La buena acogida a los grandes números de estos pesos pesados permitió al Ibex 35 cerrar la semana con una subida mínima del 0,19%, pobre pero al menos suficiente para romper una terrible serie de cuatro semanas a la baja. De momento ni siquiera una buena temporada de resultados que la banca española arrancó con buenos presagios -todos los bancos del Ibex 35 superaron las previsiones de los analistas- ha conseguido cambiar el signo del mercado. Hay más miedo que motivos para tomar posiciones en una bolsa cogida con alfileres.

Pero la discreta respuesta a los resultados del primer trimestre no es cosa de la bolsa española. En Estados Unidos, el gran termómetro de los mercados bolsas mundiales, la caída se ha agrandado otro 10% en el S&P 500 desde que empezó la temporada de resultados. Y eso que todo apunta a que la temporada se saldará con un crecimiento del beneficio por acción de doble dígito en la comparación interanual. Pero, claro está, duele y pesa más, mucho más, el calendario de subidas de los tipos de interés de la Reserva Federal.

El giro del precio del dinero está dejando en muy poco lo que debiera ser una briosa respuesta a unos resultados sencillamente estupendos sobre el papel. A saber: más del 80% de las compañías del S&P 500 han superado las previsiones de los analistas.
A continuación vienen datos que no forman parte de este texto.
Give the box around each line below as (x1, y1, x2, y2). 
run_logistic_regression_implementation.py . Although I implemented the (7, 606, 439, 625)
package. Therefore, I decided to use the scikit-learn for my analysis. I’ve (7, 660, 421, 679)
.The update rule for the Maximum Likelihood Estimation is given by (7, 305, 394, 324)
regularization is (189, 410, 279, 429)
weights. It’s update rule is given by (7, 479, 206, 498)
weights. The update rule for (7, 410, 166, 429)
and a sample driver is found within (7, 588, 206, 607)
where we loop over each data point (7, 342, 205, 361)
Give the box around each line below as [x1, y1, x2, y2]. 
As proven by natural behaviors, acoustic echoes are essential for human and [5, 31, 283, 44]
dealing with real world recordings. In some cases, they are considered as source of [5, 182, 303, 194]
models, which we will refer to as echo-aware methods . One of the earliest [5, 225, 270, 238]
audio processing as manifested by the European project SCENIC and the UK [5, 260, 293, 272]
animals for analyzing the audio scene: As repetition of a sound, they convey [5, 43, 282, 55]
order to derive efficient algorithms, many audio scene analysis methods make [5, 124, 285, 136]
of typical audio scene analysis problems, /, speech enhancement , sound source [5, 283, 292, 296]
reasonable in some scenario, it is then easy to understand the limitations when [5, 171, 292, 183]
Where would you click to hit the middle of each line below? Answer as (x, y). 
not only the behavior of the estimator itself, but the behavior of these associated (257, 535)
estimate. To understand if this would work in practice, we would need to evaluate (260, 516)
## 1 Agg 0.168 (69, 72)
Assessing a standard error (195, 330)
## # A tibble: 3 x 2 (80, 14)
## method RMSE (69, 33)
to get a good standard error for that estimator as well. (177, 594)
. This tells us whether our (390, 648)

Y en Europa, alrededor de dos terceras partes de las empresas del Stoxx 600 han sorprendido positivamente con sus cuentas. Muy pocos habrían apostado por unos resultados tan estupendos con la que está cayendo a uno y otro lado del Atlántico.

“Queda claro que las empresas están gestionando esta crisis con una gran mano izquierda. Han peleado contra una insoportable subida de las materias primas, las quiebras continuas de las cadenas de suministro y una invasión en Ucrania. Casi nada de todo esto ha impactado con fuerza en los resultados, teniendo en consideración también que la guerra empezó a finales de febrero y que no fue hasta varias semanas después cuando se empezó a descontar que sería un conflicto duro y largo”, señalan fuentes de mercado.
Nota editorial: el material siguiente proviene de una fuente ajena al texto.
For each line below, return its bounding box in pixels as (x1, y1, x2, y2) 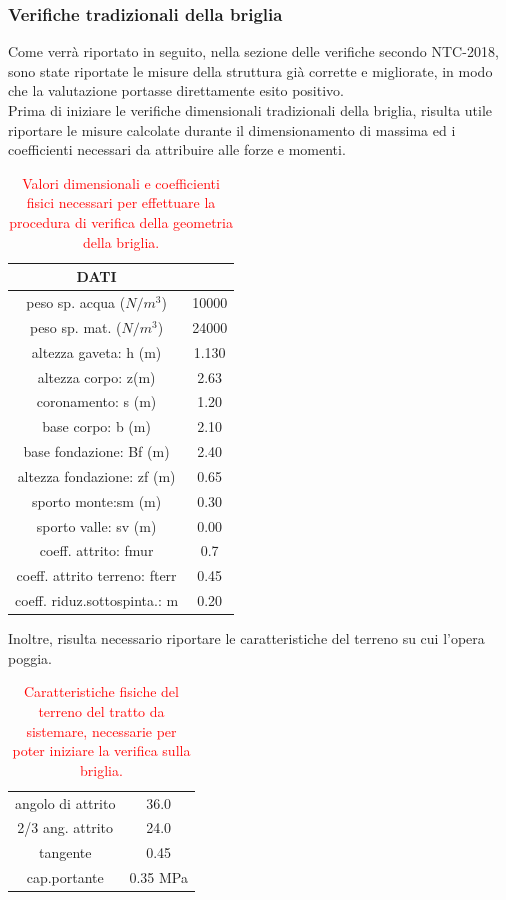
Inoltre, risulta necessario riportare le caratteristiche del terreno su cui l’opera (8, 628, 485, 649)
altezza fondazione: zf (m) (17, 465, 176, 486)
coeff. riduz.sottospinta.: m (15, 590, 179, 611)
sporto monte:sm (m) (31, 490, 162, 511)
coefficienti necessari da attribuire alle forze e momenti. (8, 139, 346, 160)
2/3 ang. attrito (17, 817, 114, 838)
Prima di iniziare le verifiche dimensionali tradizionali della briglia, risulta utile (8, 100, 493, 120)
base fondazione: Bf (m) (23, 441, 170, 462)

El problema reside en que el mercado está descontando que las cosas no rodarán tan bien en el segundo trimestre, con la inflación disparada y con las economías mundiales -este martes se conocerá el PIB de la zona euro- en pleno proceso de ralentización. Las bolsas están cotizando con fuerza un escenario muy complejo a medio plazo: la caída del Nasdaq se va ya al 25% en lo que va de año, mientras que el Stoxx 600 cede un 11%. En ninguno de los grandes mercados se advierten signos de reactivación a pesar de que la temporada de resultados está a punto de terminar sin contratiempos.

De momento, y a la espera de algún aviso alcista -la rentabilidad del bono estadounidense a 10 años ha bajado ligeramente del nivel del 3% y eso es un ligero alivio-, los inversores están siendo muy exigentes a la hora de apostar por la renta variable. No es ya que haya de nuevo competencia en el segmento de la renta fija o en el de las criptomonedas tras su semana más negra; también influye que el mercado quiere asegurarse que la buena salud del grueso de las empresas cotizadas se puede mantener.
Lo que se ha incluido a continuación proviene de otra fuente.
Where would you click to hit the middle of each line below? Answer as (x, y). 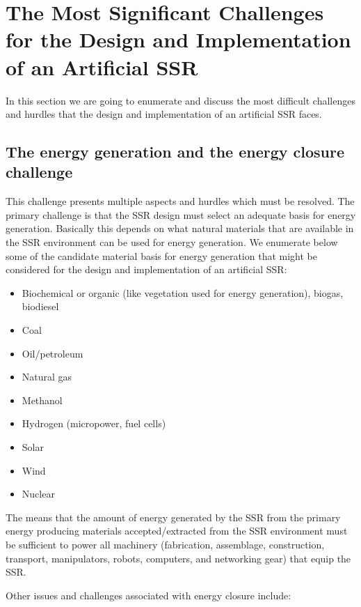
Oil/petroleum (53, 353)
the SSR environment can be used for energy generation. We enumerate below (172, 242)
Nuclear (38, 494)
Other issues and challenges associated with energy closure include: (149, 595)
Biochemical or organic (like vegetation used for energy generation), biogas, (183, 292)
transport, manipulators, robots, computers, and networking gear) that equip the (178, 558)
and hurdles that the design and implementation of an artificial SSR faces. (164, 114)
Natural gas (47, 377)

Es decir, de si los grandes conglomerados cotizados serán capaces de mantener las buenas sensaciones en un segundo trimestre mucho más complejo que el primero de 2022. Si es así, el dinero podría empezar a volver a las bolsas de forma en cualquier caso selectiva. De momento, toca seguir reajustando las carteras a la nueva realidad y a las dudas que genera Estados Unidos subiendo tipos y quién sabe si ahogando el proceso de recuperación económica. Incógnitas que tardarán algún tiempo en empezar a resolverse.